Fortalecimiento de escenarios para la defensa de los derechos humanos
En 1979 el jurista y demócrata conservador Alfredo Vásquez Carrizosa, en la Casa del Florero o Museo de la Independencia, en el centro de Bogotá, advirtió sobre las torturas a los capturados del M-19 por el robo de las armas del Cantón Norte, al tiempo que anunciaba encabezar un movimiento de defensa de los derechos humanos, “para el cual no contaba con pasaje de ida y regreso: se trata de un viaje intelectual y humano sin regreso”7.
Ese viaje se concretó con la creación de escenarios para la denuncia, como el Comité Permanente por la Defensa de los Derechos Humanos (CPDH), organización plural que albergó a miembros del Partido Comunista, liberales demócratas, conservadores, e incluso a un miembro del Opus Dei, el jurista José Albendea. El Comité también contó con el apoyo de algunos obispos8.
Uno de los primeros destinos de ese viaje fue el I Foro Nacional de Derecho Humanos, realizado del 30 de marzo al 1 de abril de 19799, para el cual el CPDH fue el encargado de adelantar las denuncias públicas y desarrollar iniciativas para presionar la derogatoria del Estatuto de Seguridad y la libertad de los presos políticos, esfuerzo iniciado por Alfredo Vásquez Carrizosa ya que había actuado como mediador en la toma de rehenes de la Embajada de República Dominicana, donde se logró un acuerdo que se tradujo en la libertad de centenares de presos políticos y en la suspensión, aunque no derogación, del Estatuto de Seguridad10.

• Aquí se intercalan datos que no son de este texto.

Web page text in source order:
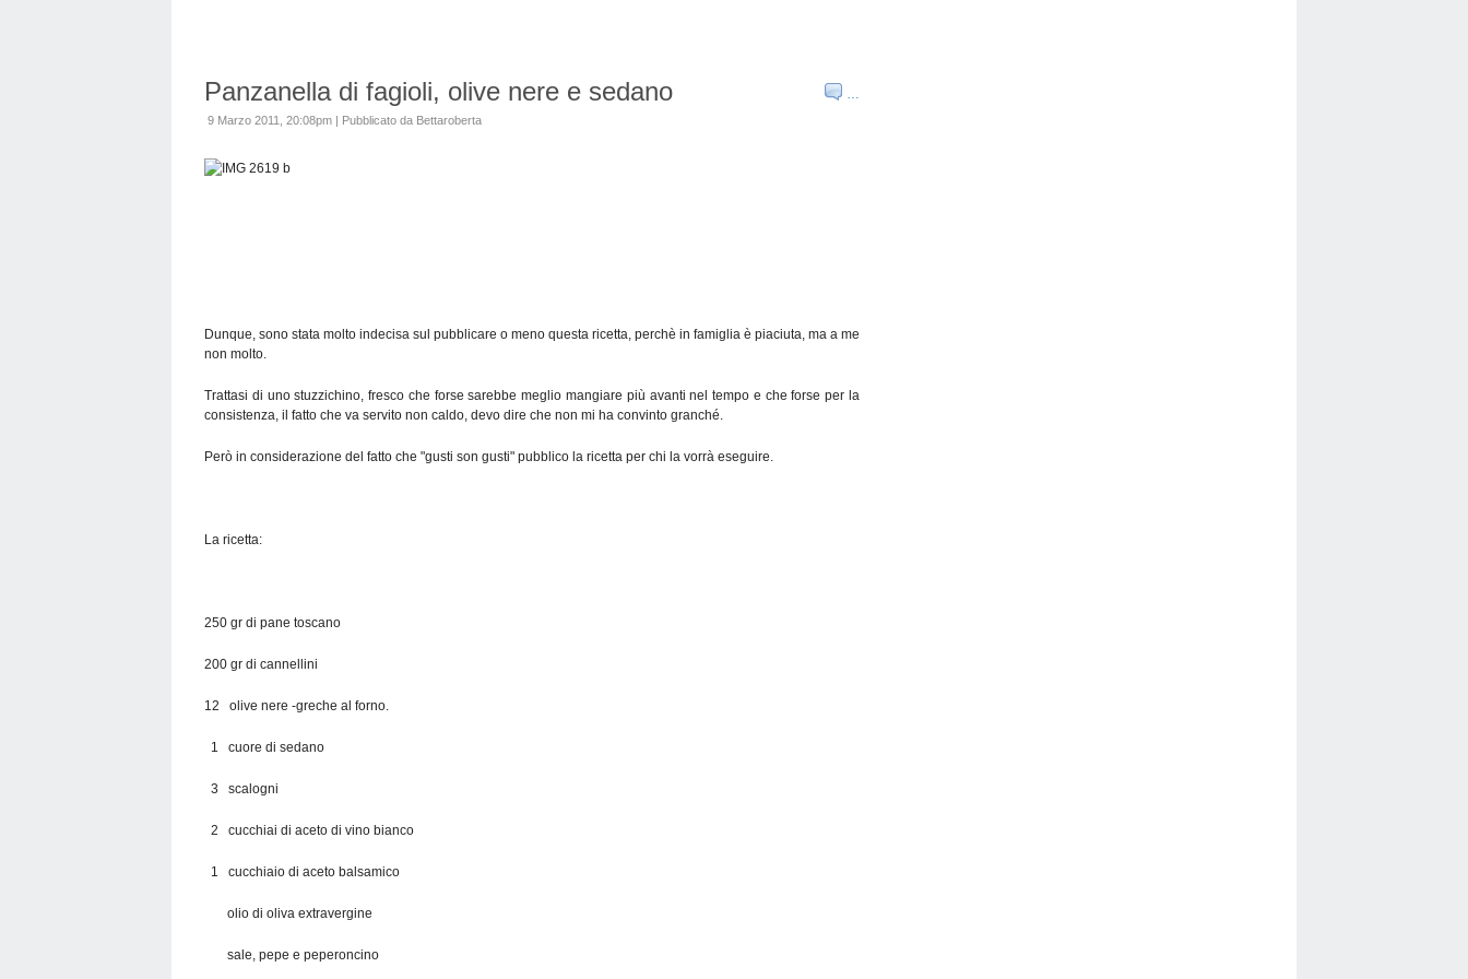
…
Panzanella di fagioli, olive nere e sedano
9 Marzo 2011, 20:08pm | Pubblicato da Bettaroberta
Dunque, sono stata molto indecisa sul pubblicare o meno questa ricetta, perchè in famiglia è piaciuta, ma a me
non molto.
Trattasi di uno stuzzichino, fresco che forse sarebbe meglio mangiare più avanti nel tempo e che forse per la
consistenza, il fatto che va servito non caldo, devo dire che non mi ha convinto granché.
Però in considerazione del fatto che "gusti son gusti" pubblico la ricetta per chi la vorrà eseguire.
La ricetta:
250 gr di pane toscano
200 gr di cannellini
12 olive nere -greche al forno.
1 cuore di sedano
3 scalogni
2 cucchiai di aceto di vino bianco
1 cucchiaio di aceto balsamico
olio di oliva extravergine
sale, pepe e peperoncino

Ese primer Foro se realizó en medio de reiteradas denuncias “[…] sobre detenciones y allanamientos indiscriminados, con vulneración del derecho de defensa y la aplicación de distintas formas de torturas físicas y psicológicas en las investigaciones a cargo de la Justicia Penal Militar”11, que se evidenciaron en el Informe de la Comisión Investigadora de la Cámara de Representantes, pruebas periciales del Instituto de Medicina Legal y testimonios relativos a su utilización en zonas rurales, urbanas e indígenas. De igual modo, se expusieron atropellos contra campesinos e indígenas, que se reflejaron en la declaración de tortura de un líder indígena12, usurpación de parcelas y viviendas, y robo y despojo por parte de terratenientes y mandos miliares de ganado, víveres y utensilios, entre otras acciones. Se manifestó que la presencia militar en zonas rurales e indígenas buscaba fundamentalmente eliminar el derecho de asociación: “Dentro de estas circunstancias todas las organizaciones, asociaciones, sindicatos, cooperativas, etc., están siendo brutalmente reprimidas, sus principales dirigentes encarcelados y torturados o asesinados”13.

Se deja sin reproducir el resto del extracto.